# Joint Jerky vs Hamburger Jerky and the winner is...



## disco (Mar 15, 2015)

I traveled to a big American city to see our local hockey team play. There was a Cabelas there and they had a variety jerky mix on sale so I picked it up.

I have made jerky from lean ground beef and from inside or outside round. I always suspected that I like the round better than the ground beef but wasn't sure if it was because of the seasoning or individual smoke. So, I decided to do 1/2 of the Cabelas original jerky spice as ground beef and 1/2 as sliced round so I could see which I liked better.

I started with the ground beef.

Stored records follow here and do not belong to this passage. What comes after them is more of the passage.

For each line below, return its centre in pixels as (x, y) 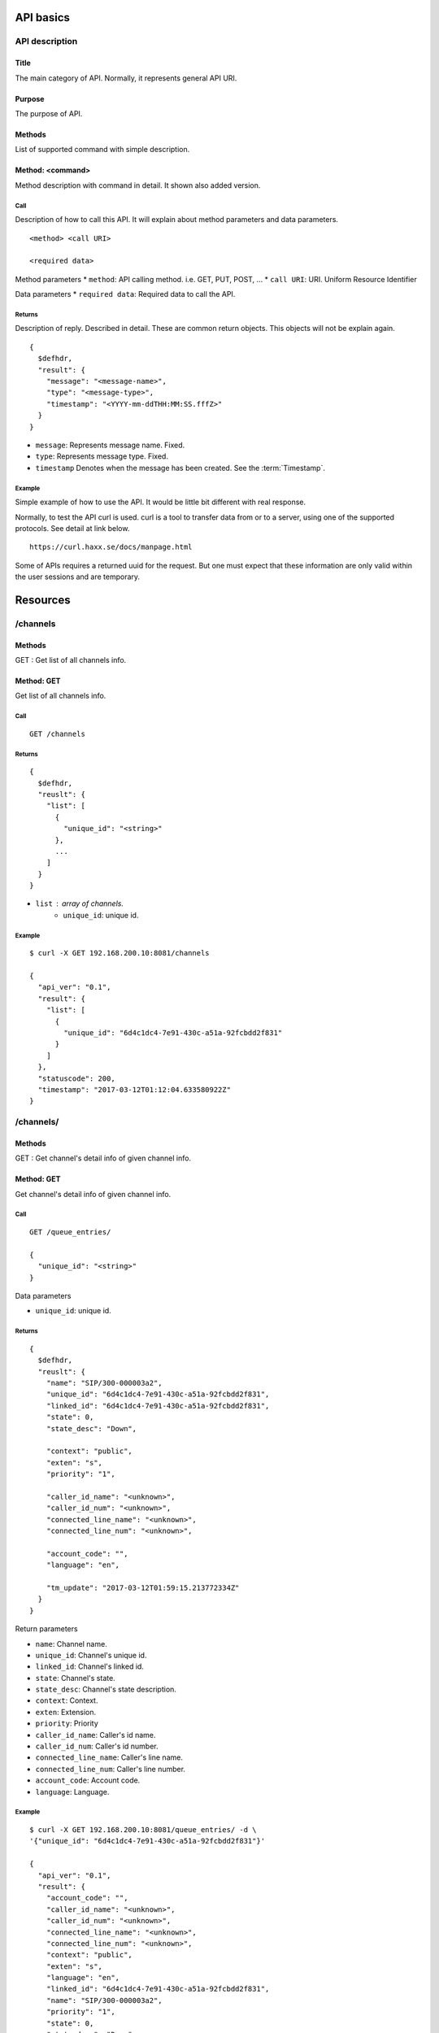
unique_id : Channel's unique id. (91, 1655)
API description (46, 41)
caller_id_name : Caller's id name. (96, 1735)
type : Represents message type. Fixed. (102, 456)
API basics (43, 17)
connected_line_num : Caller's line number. (111, 1769)
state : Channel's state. (75, 1678)
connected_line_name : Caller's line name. (109, 1757)

I bought extra lean ground beef and and mixed half the cure and spices by weight with 1/4 cup of water. I mixed it very thoroughly by hand.













Cabelas Original Jerky 1.jpg



__ disco
__ Mar 15, 2015






I put 1/4 of the beef on a sheet of wax paper, covered it with another sheet of wax paper and rolled it to 1/4 inch thick. I removed the top sheet and cut the beef to serving size. I put the tray from my dehydrator on the beef and turned it over. I removed the second sheet of wax paper.













Cabelas Original Jerky 2.jpg



__ disco
__ Mar 15, 2015






I put it in my dehydrator at its highest setting for an hour. Then I put the jerky in my Bradley smoker for an hour set at 180 F with hickory pucks. I don't like a lot of smoke in my jerky so I took it out of the smoker and finished the drying in my dehydrator.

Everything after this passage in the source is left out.